Wood is glad Trump is gone, not only for political and social reasons, but for comedic reasons.
“It’ll force comedy to write more specific material. Trump was just too easy,” he said. Trump was like a vacuum, sucking up everything. “Trump leaving creates a space to do new things,” Wood said.
I called Democratic state Rep. Scott Holcomb, who chuckled while talking about Greene’s cartoonish qualities. “It’s almost unimaginable how she’s made herself irrelevant in just a few weeks” by being stripped of her House committee duties, he said. “But at the same time, she’s gotten so much attention.”
That is the danger. And it’s not funny. In fact, Greene says she raised a bunch of money because of it.
“People viewed Trump the same way in 2015,” Holcomb said. “He wasn’t credible; he was a joke. People tuned in for entertainment. Then he was elected.”
Holcomb said if Greene were to run in a GOP primary against Gov. Brian Kemp, who is not exactly Trump’s bestie, “she could be a credible threat from Day One. I’d like to think she’d lose in a general election. But …”

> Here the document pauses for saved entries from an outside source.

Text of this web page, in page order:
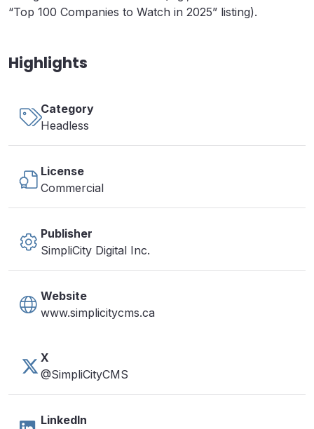
“Top 100 Companies to Watch in 2025” listing).
Highlights
Category
Headless
License
Commercial
Publisher
SimpliCity Digital Inc.
Website
www.simplicitycms.ca
X
@SimpliCityCMS
LinkedIn
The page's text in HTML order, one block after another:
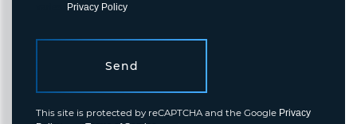
Privacy Policy.
Send
This site is protected by reCAPTCHA and the Google Privacy
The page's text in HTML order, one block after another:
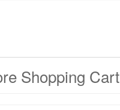
Shopping Cart
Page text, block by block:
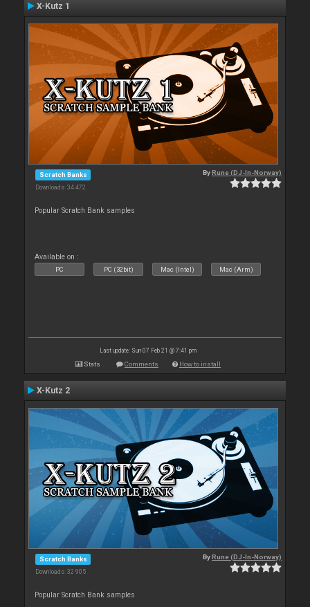
X-Kutz 1
Scratch Banks
Downloads: 34 472
ByRune (DJ-In-Norway)
Popular Scratch Bank samples
Available on :
PC PC (32bit) Mac (Intel) Mac (Arm)
Last update: Sun 07 Feb 21 @ 7:41 pm
Stats Comments How to install
X-Kutz 2
Scratch Banks
Downloads: 32 905
ByRune (DJ-In-Norway)
Popular Scratch Bank samples
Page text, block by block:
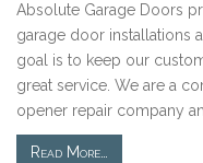
Absolute Garage Doors
garage door installations
goal is to keep our
great service. We are a
opener repair company
Read More…
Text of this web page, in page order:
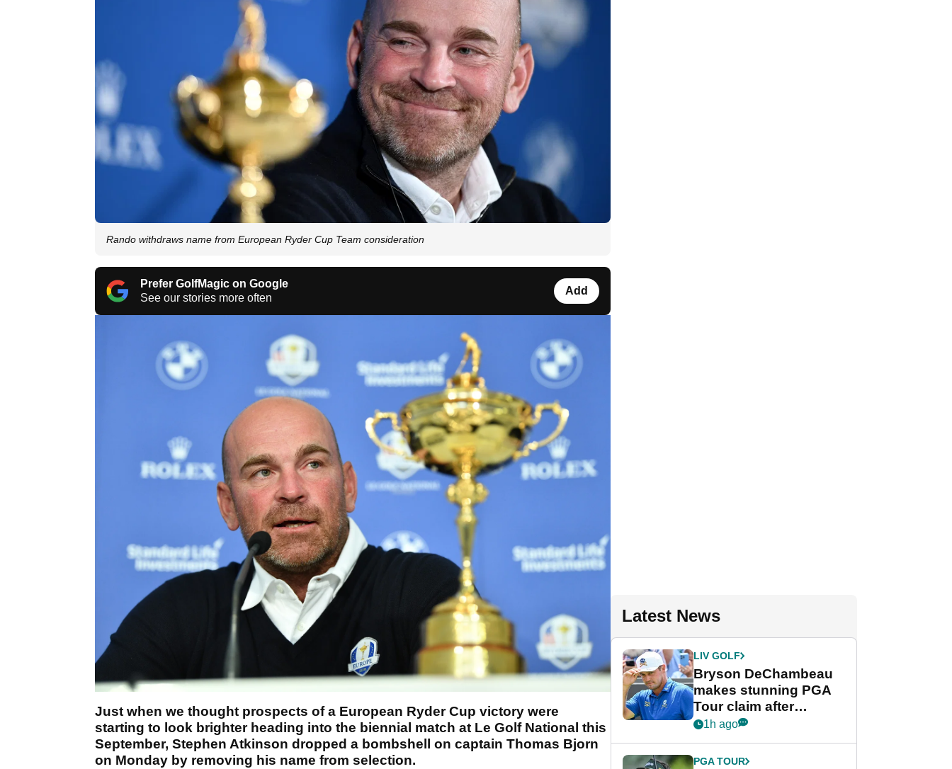
Rando withdraws name from European Ryder Cup Team consideration
Prefer GolfMagic on Google
See our stories more often
Add
Just when we thought prospects of a European Ryder Cup victory were
starting to look brighter heading into the biennial match at Le Golf National this
September, Stephen Atkinson dropped a bombshell on captain Thomas Bjorn
on Monday by removing his name from selection.
Latest News
LIV GOLF
Bryson DeChambeau
makes stunning PGA
Tour claim after
whirlwind LIV Golf
1h ago
PGA TOUR

Democrats are buying ads to remind voters of the things Greene was “allowed to believe” and are tying her to the GOP, a party that really doesn’t want her but is afraid to say so for fear of angering Trump.
“Does she represent the future for the Republican Party?” Holcomb asked. “Democratic consultants might cheer at that idea. But that’s an awful thing. If she represents the Republican Party, then God help us all.”